O incêndio na estação brasileira Comandante Ferraz, na Antártida, representa um atraso de até quatro anos nas pesquisas científicas realizadas na região. A Marinha estima que 70% da base foi destruída na madrugada de sábado, em um acidente que causou a morte de dois militares. Da base, restaram apenas as estruturas isoladas da área principal, entre elas os laboratórios de meteorologia e os tanques de combustível. As causas do fogo, que começou na casa de máquinas, estão sendo apuradas em um Inquérito Policial Militar.
A coordenadora da pós-graduação em Ecologia e Conservação da Universidade Federal do Paraná (UFPR), Lucélia Donatti, que já esteve na estação em diversas ocasiões e acompanhava os trabalhos de quatro das cinco pesquisadoras paranaenses que atuavam no local quando ocorreu o incêndio, lamenta o episódio. Ela diz que as pesquisas mais prejudicadas serão aquelas que dependem da estrutura, mas que os trabalhos desenvolvidos nos laboratórios em alto-mar, presentes nos navios, deverão continuar. "O maior problema dessa tragédia é que não teremos mais a estação para manter as coletas, o que será uma grande perda para os trabalhos que avaliam resultados ano após ano. Mas acredito que as expedições marítimas vão continuar."
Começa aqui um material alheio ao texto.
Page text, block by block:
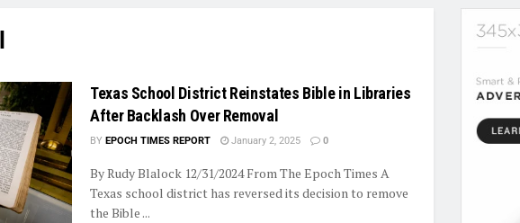
Texas School District Reinstates Bible in Libraries
After Backlash Over Removal
BY EPOCH TIMES REPORT January 2, 2025 0
By Rudy Blalock 12/31/2024 From The Epoch Times A
Texas school district has reversed its decision to remove
the Bible ...

O governo brasileiro já decidiu reconstruir a base Comandante Ferraz, mas só poderá fazê-lo plenamente a partir de dezembro, período em que se inicia o verão no Hemisfério Sul, e que proporciona melhores condições de trabalho. De acordo com o ministro da Defesa, Celso Amorim, a previsão é que as obras levem dois anos para serem finalizadas. O ministro de Ciência e Tecnologia, Marco Antonio Raupp, afirmou ontem que o governo deve usar o navio polar Almirante Maximiano como base provisória do Brasil na Antártida.
Prejuízos
Os prejuízos científicos com o desastre, no entanto, vão além da inviabilização das pesquisas na base. Com o incêndio, houve uma perda de pelo menos 40% dos dados coletados pelas equipes brasileiras, sem contar a destruição de equipamentos para pesquisa. Para a professora da UFPR, o que pode acontecer também é a tranferência do trabalho de alguns pesquisadores para os navios brasileiros da região onde há espaços para pesquisa. No entanto, isso poderia superlotar as embarcações. "O meu projeto, por exemplo, eu não levaria para um navio", afirma Lucélia, que estuda o estresse térmico de alguns peixes e outros vertebrados dos mares do sul.
Entre outros trabalhos desenvolvidos na região estão as pesquisas em torno dos impactos nas mudanças climáticas, sobre organismos e ecossistemas e o estudo da atmosfera.
Cientista sênior do programa antártico-brasileiro, Jefferson Cardia Simões, da Universidade Federal do Rio Grande do Sul (UFRGS), ponderou que o governo precisa reavaliar as dimensões da Comandante Ferraz, o que, em sua análise, será determinante para o futuro do projeto brasileiro no continente. "Incêndios em estações polares são recorrentes, infelizmente. Quando pega fogo, falta energia, e não há como bombear a água do mar. A estrutura da estação é toda metálica, mas dentro ela é de madeira, fios elétricos, tem muito equipamento eletrônico. Já tivemos perdas de várias estações por esse problema", acrescentou.
"A gente vai parar um pouco as pesquisas, com certeza", confirmou em entrevista a bióloga Yocie Yoneshigue Valentin, professora da Universidade Federal do Rio de Janeiro (UFRJ). "Tem que olhar para frente e continuar." Os biólogos eram maioria entre os pesquisadores brasileiros na Antártida nesse verão. "Toda essa parte de mudanças climáticas tem influência direta nos organismos de lá. Por isso que é importante estudar biologia lá", explicou.